I tend to think that there will always be rude people; it's just that certain particulars of being rude change with the times. Did you ever read Charlie and the Chocolate Factory or see the original movie? Violet Beauregard's biggest sin in the book was chewing gum. This was a very very rude, very naughty thing to do when that book was written, but the version of the movie that came out a couple of years ago had to rewrite her to make her much more obnoxious. Gum chewing just doesn't cut it in today's society. Far too tame.

I'm not saying your examples aren't extremely rude and lacking in class. They are, but people are always going to say that about the outliers, and there will always be outliers. It's just that what's considered far outside the politeness norm will change with time, as it always has.

Seriously, though, where are you seeing the masses vocally defending people changing diapers at a checkout counter or public fondling? I don't see most people acting like this or defending it. I see a certain small number of people engaging it and attracting much more of our attention than the larger number of polite people do, and I see most people expressing disgust at such behavior when asked. So I'm not sure where you're seeing criticism of such being shouted down. Maybe I'm misunderstanding what you're saying.
asetwoman From: asetwoman Date: April 11th, 2007 04:55 am (UTC) (Link)
And allow me to clarify, since I'm not doing the sensible thing and going to bed.

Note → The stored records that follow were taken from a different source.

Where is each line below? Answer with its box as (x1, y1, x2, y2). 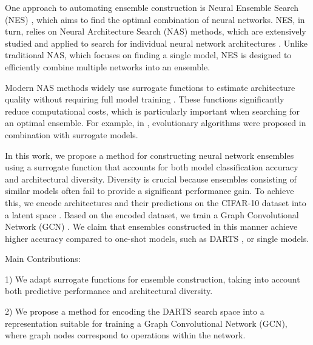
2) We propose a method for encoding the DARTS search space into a (5, 305, 264, 318)
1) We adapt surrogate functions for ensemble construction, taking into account (5, 272, 300, 285)
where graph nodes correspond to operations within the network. (5, 329, 246, 341)
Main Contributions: (5, 252, 81, 265)
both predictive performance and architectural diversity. (5, 284, 213, 297)
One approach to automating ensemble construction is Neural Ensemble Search (5, 1, 299, 13)
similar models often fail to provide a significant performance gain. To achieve (5, 184, 294, 197)
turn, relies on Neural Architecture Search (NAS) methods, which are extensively (5, 25, 306, 38)
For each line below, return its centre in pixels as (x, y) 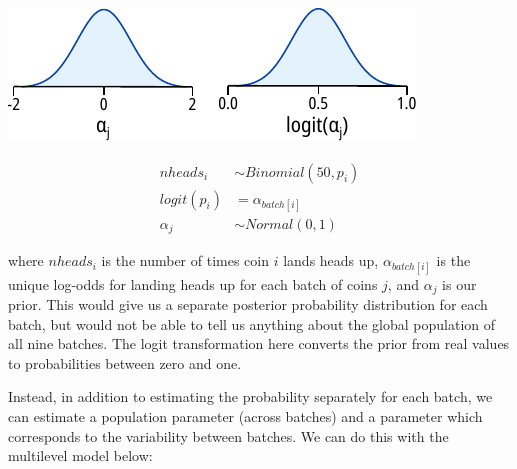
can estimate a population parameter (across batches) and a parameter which (245, 415)
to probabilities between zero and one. (125, 362)
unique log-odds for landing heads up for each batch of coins (193, 283)
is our (459, 283)
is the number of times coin (185, 260)
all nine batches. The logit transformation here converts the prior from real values (259, 343)
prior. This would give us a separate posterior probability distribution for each (248, 303)
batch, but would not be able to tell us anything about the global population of (252, 323)
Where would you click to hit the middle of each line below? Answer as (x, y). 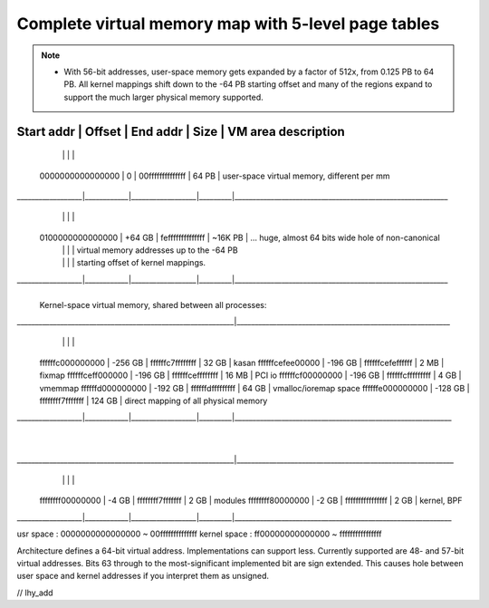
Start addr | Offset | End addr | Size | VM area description (181, 131)
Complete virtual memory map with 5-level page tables (228, 24)
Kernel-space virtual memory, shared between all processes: (153, 304)
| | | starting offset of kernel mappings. (134, 263)
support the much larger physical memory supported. (164, 97)
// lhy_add (35, 593)
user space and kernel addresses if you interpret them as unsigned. (143, 576)
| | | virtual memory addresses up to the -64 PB (150, 250)
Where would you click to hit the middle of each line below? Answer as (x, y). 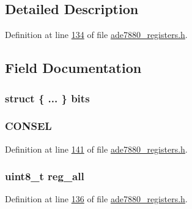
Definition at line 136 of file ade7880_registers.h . (96, 199)
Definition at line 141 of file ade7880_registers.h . (96, 149)
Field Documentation (73, 68)
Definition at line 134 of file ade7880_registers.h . (96, 35)
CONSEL (28, 126)
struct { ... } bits (47, 98)
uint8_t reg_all (45, 176)
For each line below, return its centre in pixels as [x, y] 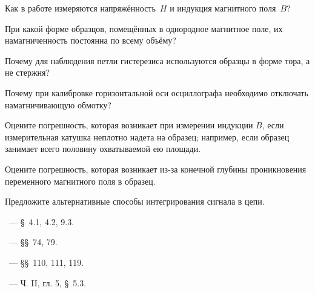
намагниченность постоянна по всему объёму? [91, 40]
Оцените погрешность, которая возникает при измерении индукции [129, 125]
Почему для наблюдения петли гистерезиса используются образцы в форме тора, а [157, 60]
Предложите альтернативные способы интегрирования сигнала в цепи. [135, 201]
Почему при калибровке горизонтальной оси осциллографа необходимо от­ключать [157, 92]
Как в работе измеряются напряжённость [80, 8]
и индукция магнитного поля [223, 8]
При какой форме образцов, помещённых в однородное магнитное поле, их [144, 28]
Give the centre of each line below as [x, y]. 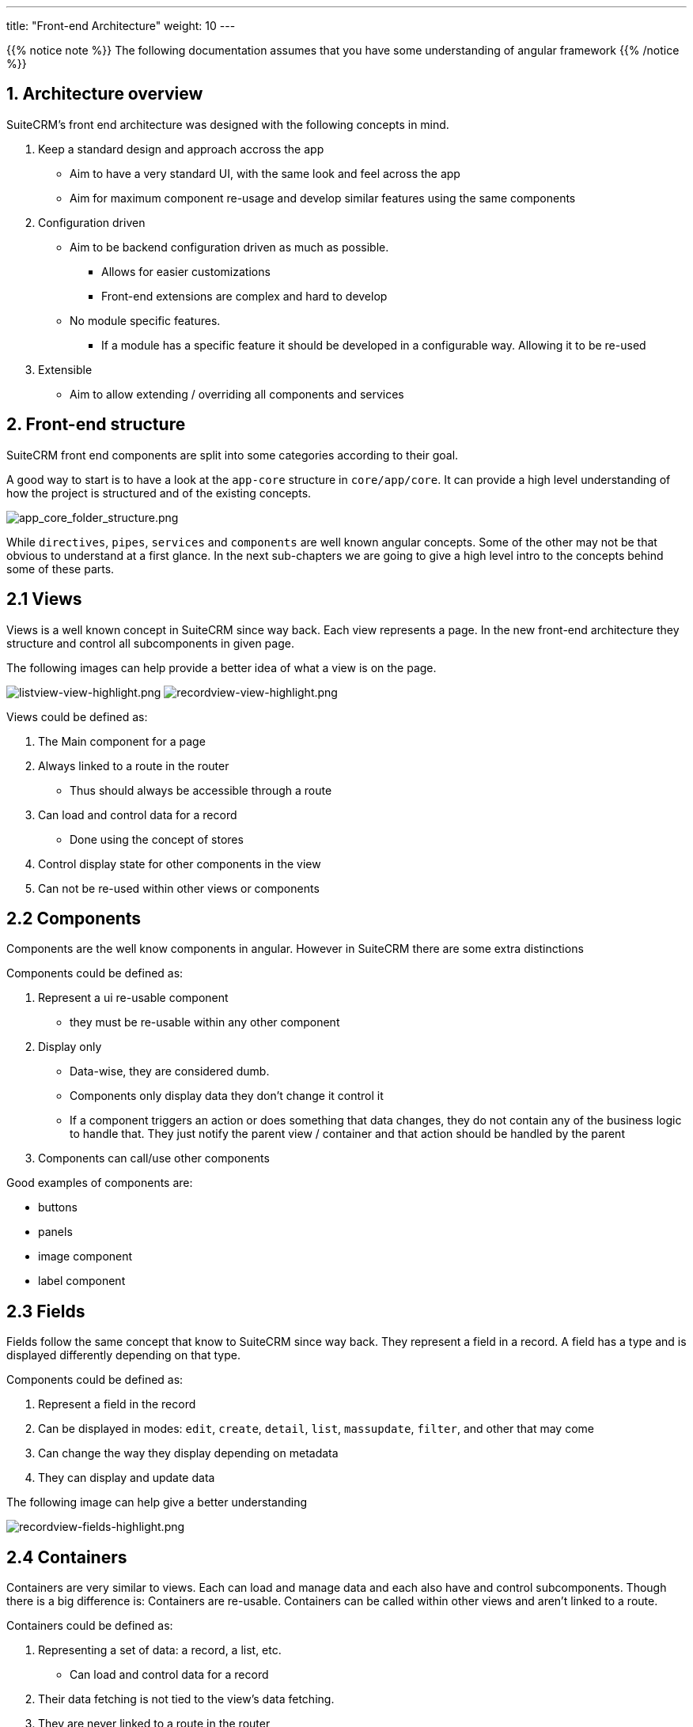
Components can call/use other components [154, 1158]
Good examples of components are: [100, 1183]
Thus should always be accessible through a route [201, 790]
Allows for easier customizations [186, 271]
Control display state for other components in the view [180, 863]
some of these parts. [61, 569]
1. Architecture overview [105, 94]
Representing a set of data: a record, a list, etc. [160, 1650]
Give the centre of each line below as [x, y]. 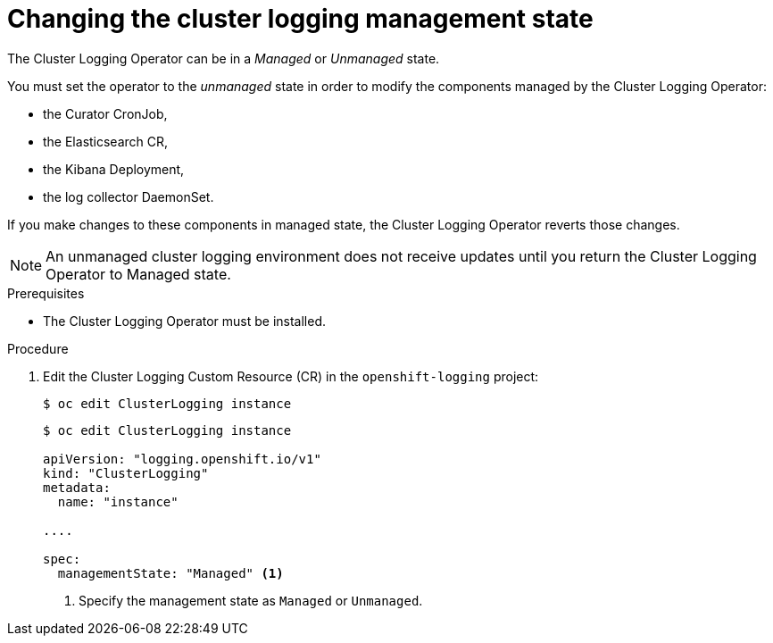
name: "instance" [118, 501]
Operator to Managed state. [138, 274]
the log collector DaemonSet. [129, 196]
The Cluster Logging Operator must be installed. [185, 321]
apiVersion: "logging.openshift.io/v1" [182, 459]
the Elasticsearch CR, [106, 141]
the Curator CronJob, [105, 113]
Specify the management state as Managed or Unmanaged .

I'm absolutely not making excuses for the rudeness, but I can't agree that it was better in the old days. My point is that people were saying the same things in the old days, it's just that the things they were complaining about were different back then. Where I draw the rudeness line is where someone's behavior negatively affects those around them. The three people you sat near at dinner probably made your dinner a lot less enjoyable, which to me makes their behavior very rude. Changing a diaper at a cash register counter is unsanitary, which also negatively affects others. Ergo that too is rude. I just don't long for the days when women going out without a hat and gloves was considered scandalous and improper, however, because that never negatively affected anyone except in their own weird perceptions.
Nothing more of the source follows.